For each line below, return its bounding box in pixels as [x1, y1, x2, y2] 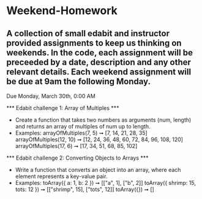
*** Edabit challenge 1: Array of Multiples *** [6, 104, 119, 111]
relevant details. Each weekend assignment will [6, 66, 192, 77]
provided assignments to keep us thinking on [6, 37, 182, 48]
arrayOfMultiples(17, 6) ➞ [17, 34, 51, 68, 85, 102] [15, 142, 138, 149]
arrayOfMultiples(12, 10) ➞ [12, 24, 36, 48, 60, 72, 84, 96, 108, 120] [15, 136, 184, 143]
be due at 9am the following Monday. [6, 76, 151, 87]
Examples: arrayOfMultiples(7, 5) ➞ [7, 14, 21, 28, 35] [15, 130, 148, 136]
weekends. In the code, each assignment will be [6, 47, 193, 58]

▶ [What the exercise asks]:
Word for word, restate the lines of the listing above starting at the line with "provided assignments to" and ending at the line with "be due at 9am", and nothing outside them.

▶ [Your response]:
provided assignments to keep us thinking on [6, 37, 182, 48]
arrayOfMultiples(17, 6) ➞ [17, 34, 51, 68, 85, 102] [15, 142, 138, 149]
arrayOfMultiples(12, 10) ➞ [12, 24, 36, 48, 60, 72, 84, 96, 108, 120] [15, 136, 184, 143]
be due at 9am the following Monday. [6, 76, 151, 87]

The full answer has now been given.